Demonstrations are occurring across the country today in protest of police brutality of the kind that killed Minneapolis man George Floyd earlier this week. And following a small, peaceful protest in downtown Oakland Thursday night, a second night of protest is taking shape that could be larger, following the chaotic scenes in Minneapolis last night — and following President Trump's outrageous call for the National Guard to shoot looters.
Protests occurred in multiple cities Thursday night including Portland, Los Angeles, and New York, with protests in Memphis and Louisville gaining some of the most attention outside of Minneapolis. But tensions hit a peak in Minneapolis last night, with protesters setting fire to the police department's 3rd Precinct building. Tonight, the city is under a mandatory curfew, and the National Guard will be out enforcing it, as the New York Times reports.
In Oakland, protesters are being called to gather at 8 p.m. in Frank Ogawa Plaza outside of City Hall, in solidarity with the protesters in Minnesota and elsewhere. Oakland has had its own ugly history with police brutality, and its police department has been through a succession of upheavals in recent years partly as a result of that history.
While it was BART police, and not the OPD, who were responsible in the 2009 shooting of Oscar Grant, the case became one of the most publicized in the nation due to the circumstances of an unarmed Grant being fatally shot, late on New Year's Eve. The incident inspired a 2013 film starring Michael B. Jordan, and subsequent protests in Oakland during the rise of the Black Lives Matter movement in 2014 and 2016 made frequent reference to Grant's death.

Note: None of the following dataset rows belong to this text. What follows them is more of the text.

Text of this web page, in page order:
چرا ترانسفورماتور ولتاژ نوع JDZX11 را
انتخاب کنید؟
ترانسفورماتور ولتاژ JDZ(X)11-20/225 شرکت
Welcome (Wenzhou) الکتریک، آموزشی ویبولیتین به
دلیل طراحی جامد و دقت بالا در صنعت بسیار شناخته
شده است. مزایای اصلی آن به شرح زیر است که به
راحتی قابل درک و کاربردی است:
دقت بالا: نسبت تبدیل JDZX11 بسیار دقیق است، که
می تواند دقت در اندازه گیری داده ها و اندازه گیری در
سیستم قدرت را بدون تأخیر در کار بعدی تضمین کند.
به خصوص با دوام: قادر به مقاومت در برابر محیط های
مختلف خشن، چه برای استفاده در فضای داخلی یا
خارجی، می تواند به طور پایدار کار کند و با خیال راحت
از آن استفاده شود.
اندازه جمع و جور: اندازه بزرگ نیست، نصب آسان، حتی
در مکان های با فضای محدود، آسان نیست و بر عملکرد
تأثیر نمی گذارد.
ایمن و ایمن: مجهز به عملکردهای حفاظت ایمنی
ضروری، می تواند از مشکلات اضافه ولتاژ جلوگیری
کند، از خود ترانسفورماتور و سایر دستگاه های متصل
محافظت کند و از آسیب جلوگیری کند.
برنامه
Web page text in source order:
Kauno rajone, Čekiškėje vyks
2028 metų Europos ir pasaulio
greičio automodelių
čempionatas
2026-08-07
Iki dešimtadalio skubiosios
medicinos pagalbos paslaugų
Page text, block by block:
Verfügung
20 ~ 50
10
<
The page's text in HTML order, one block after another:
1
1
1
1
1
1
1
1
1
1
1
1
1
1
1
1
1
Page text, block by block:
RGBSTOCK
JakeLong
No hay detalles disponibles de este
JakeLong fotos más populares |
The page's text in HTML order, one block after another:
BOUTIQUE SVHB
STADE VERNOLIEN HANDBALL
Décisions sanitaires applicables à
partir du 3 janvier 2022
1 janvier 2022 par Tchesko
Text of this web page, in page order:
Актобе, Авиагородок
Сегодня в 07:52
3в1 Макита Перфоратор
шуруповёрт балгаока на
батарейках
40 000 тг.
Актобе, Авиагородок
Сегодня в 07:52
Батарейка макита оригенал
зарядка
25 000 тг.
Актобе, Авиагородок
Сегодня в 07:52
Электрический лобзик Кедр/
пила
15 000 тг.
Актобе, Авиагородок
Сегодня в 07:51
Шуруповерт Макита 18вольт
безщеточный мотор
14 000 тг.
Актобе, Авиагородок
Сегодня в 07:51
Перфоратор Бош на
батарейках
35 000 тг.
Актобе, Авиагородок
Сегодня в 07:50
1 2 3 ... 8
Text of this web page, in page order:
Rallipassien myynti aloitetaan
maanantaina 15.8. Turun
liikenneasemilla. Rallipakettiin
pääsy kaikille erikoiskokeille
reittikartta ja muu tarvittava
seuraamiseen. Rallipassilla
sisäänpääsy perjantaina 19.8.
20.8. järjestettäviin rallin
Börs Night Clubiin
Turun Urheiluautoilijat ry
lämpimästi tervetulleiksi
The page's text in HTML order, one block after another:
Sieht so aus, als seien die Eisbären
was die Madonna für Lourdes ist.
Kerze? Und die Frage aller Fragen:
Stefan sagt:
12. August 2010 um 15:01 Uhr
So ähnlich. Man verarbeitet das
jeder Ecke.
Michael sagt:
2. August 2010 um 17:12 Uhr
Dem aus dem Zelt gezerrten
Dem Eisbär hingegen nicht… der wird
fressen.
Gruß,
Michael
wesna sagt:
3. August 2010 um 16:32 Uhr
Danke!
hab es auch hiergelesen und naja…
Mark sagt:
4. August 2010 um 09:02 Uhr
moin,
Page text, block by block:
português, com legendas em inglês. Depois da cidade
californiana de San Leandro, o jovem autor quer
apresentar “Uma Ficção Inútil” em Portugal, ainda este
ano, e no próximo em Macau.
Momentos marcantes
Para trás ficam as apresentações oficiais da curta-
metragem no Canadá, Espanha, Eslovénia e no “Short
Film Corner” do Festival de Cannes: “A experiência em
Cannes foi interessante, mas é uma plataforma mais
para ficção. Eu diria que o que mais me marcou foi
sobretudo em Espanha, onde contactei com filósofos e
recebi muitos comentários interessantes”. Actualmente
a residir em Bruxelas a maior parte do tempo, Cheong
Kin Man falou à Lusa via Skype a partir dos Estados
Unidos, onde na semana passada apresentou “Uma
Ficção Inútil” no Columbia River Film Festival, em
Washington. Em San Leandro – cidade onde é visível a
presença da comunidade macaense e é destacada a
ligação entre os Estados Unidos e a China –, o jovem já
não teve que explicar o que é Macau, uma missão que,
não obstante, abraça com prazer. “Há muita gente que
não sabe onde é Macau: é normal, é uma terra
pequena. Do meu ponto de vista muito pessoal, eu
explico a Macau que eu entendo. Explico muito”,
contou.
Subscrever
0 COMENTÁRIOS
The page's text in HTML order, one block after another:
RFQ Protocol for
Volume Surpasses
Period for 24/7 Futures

Thursday evening's protest in Oakland only brought out about 60 people, as ABC 7 reports, while chaos was reining in Minneapolis. Though the growing outrage about the George Floyd case on social media — and the murder charges that were filed today against the officer seen kneeling on Floyd's neck — could bring out more protesters today.
San Francisco Police Chief William Scott on Friday issued a statement saying that the killing was "extremely disturbing."
"What I and everyone else saw on the video images of this incident is flat wrong and not consistent with the respect for the sanctity of human life that all men and women who are sworn peace officers have a duty to uphold,” Scott said. “Furthermore, this issue intersects squarely with policing disparities that have occurred for generations — and continue to occur — in regard to using force on people of color (specifically black and brown men)."
As the Chronicle reports, Oakland's interim police chief Susan Manheimer issued her own statement saying her department was "deeply disturbed" by the case.
Oakland Mayor Libby Schaaf also spoke out about the case Friday saying, "The killing of George Floyd is our American travesty, repeated. It’s a nauseating act of government violence against a Black man, and it angers our city and communities across the country."